As Uganda unveils its Shs 72 trillion budget for the 2025/26 financial year, leaders and economic observers are raising serious concerns about its realistic execution and long-term sustainability.
Despite the impressive figure, insiders argue that the fiscal space is too narrow, leaving very little actual spending power for the government to effect tangible change.
Paul Omara, a key voice in Uganda’s budgetary oversight, pointed out that a significant portion of the budget will be consumed by interest payments on debt.
This high cost of debt servicing, particularly domestic borrowing, poses a major challenge, with Omara cautioning that borrowing locally remains an expensive path with long-term ripple effects on the economy.
He emphasised that while the budget seems large, it must be assessed in the context of how much is left for productive investment after debt obligations.

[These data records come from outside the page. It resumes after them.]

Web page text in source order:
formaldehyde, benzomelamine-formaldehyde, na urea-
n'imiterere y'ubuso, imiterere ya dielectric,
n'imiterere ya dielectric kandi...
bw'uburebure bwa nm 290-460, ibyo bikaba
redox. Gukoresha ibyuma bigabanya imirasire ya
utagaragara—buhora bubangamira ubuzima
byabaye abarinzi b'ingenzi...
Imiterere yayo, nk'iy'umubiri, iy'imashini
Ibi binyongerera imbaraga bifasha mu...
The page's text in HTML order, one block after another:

“This money should be put into productive sectors,” he urged, highlighting that human capital development—including health, education, and skills training should remain the government’s top priority.
Echoing these concerns, Uthman Mayanja, an economic analyst, criticised the lack of realism in the proposed budget. He questioned the government’s track record in revenue and resource collection, casting doubt on the feasibility of meeting the ambitious targets.

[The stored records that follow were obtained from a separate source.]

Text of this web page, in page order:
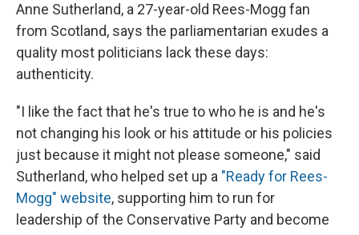
Anne Sutherland, a 27-year-old Rees-Mogg fan
from Scotland, says the parliamentarian exudes a
quality most politicians lack these days:
authenticity.
"I like the fact that he's true to who he is and he's
not changing his look or his attitude or his policies
just because it might not please someone," said
Sutherland, who helped set up a "Ready for Rees-
Mogg" website, supporting him to run for
leadership of the Conservative Party and become
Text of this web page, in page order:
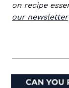
on recipe
our newsletter
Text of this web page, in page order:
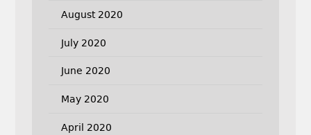
August 2020
July 2020
June 2020
May 2020
April 2020
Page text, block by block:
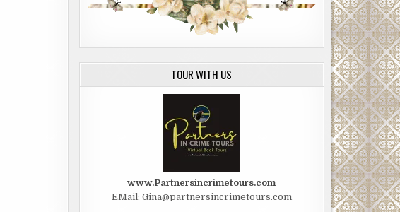
TOUR WITH US
www.Partnersincrimetours.com
EMail: Gina@partnersincrimetours.com

“The principle to borrow commercially for productive activities isn’t being followed,” he said, warning that Uganda’s borrowing trend is increasingly failing to yield economic value, making debt repayment even more difficult.
Mayanja also reflected on the Parish Development Model (PDM) as a potential bright spot, but with caveats. “PDM is something the public can look forward to, but is it enough, or is it the best we can do?” he asked, calling for a more strategic allocation of resources to sectors that can genuinely spur growth and transform livelihoods.
Both Omara and Mayanja seem to agree: Uganda’s budget must shift focus from numbers to impact. Without a clear and disciplined investment strategy, the budget risks becoming a paper giant big in volume, yet weak in delivering real outcomes.
As the country navigates growing debt obligations and limited revenue streams, the call is clear: invest wisely, borrow responsibly, and prioritise people. Only then can the promise of Shs 72 trillion become a meaningful step toward inclusive growth.